Posted: August 27th, 2018, 12:53 pm
by Burning ghost
You have my condolences. My life seems to be getting better overall and I certainly don’t pine for my four year old self.

Humanity will always face problems. We’re not doing terribly badly at all. The environment is an issue, but the youth is MUCH more aware of the problem due to how education has been flooded with concerns for global warming and such. The generations coming through right now are getting to it.

Don’t worry about the planet it’ll go on regardless of us hummies (and not feeling like you’re part of humanity is ikely the most distinct sign that you are.)

Re: What is Art?

Posted: August 27th, 2018, 1:16 pm
by ThomasHobbes
Burning ghost wrote: August 27th, 2018, 12:53 pm You have my condolences. My life seems to be getting better overall and I certainly don’t pine for my four year old self.
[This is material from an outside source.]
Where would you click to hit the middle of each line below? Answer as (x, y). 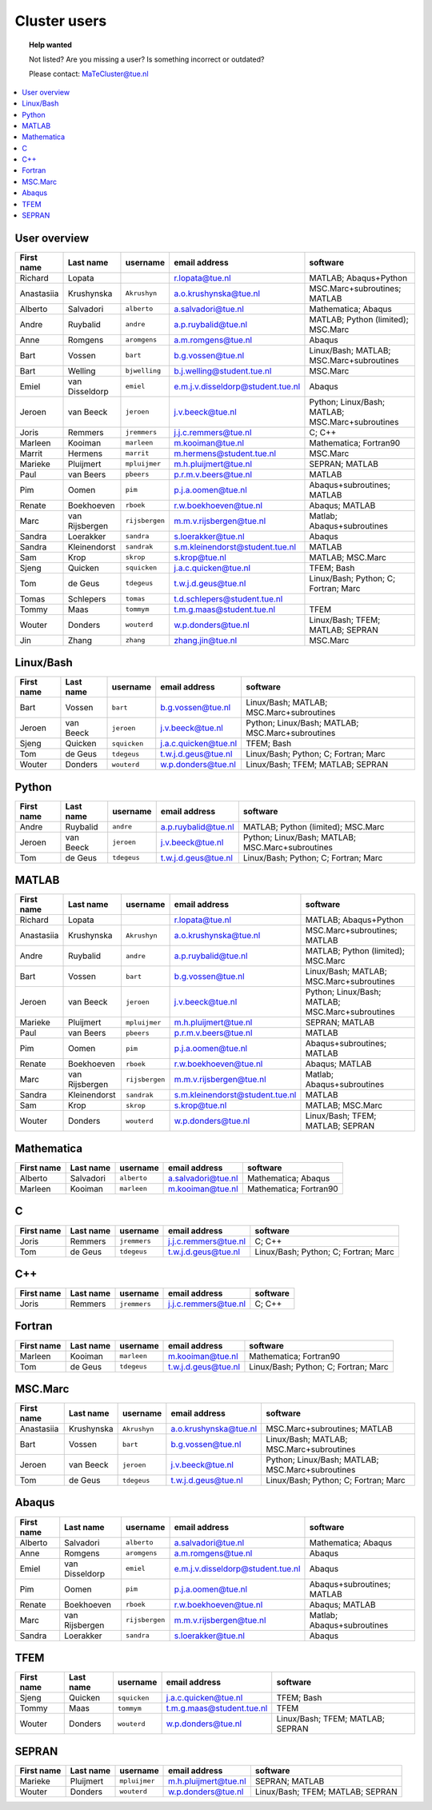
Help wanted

Humanity will always face problems. We’re not doing terribly badly at all.
There is more genuine human suffering now than at any time in history.

Re: What is Art?

Posted: August 27th, 2018, 1:21 pm
by Jan Sand
This is the current delusion denying the huge catastrophe that is well on its way. It's not up to me to convince anybody but there is already a loss of many millions of dollars from the slight sea rise ( https://slashdot.org/story/18/08/26/215 ... -disappear ) and when the permafrost melts in Northern Canada and Siberia the methane which is already furiously bubbling up will flip the atmosphere into a hot oven to liquefy polar and Greenland ice to submerge New York along with many coastal cities. The rioting against billions of refugees world wide has a good chance of destroying everything along with the possibilities of nuclear disasters. Already many nuclear energy plants had to shut down this summer for a while since the cooling water was too hot to cool the reactors and this is only the bare start of real problems. In about five years countries in the torrid zones have a good chance of becoming uninhabitable and there are lots of heat deaths even now. None of the nations of the world are responding quickly and strongly enough to stop this or even slow it down. And, like you, most of the world does almost nothing or even takes it seriously. It looks pretty hopeless.

Re: What is Art?

Posted: August 27th, 2018, 1:25 pm
by ThomasHobbes
Hereandnow wrote: August 23rd, 2018, 11:32 am Sorry, but this 'god' term you use is too ambiguous to understand. What do you mean by it, or, what is it that Wikipedia means, that you in turn mean?
Looks like we have a bit of thread bleed.
There are many "God" threads, this is ART!
Image

Re: What is Art?

Posted: August 27th, 2018, 1:31 pm
by Jan Sand
Of course, the situation should indicate that a good deal of current art should be made waterproof.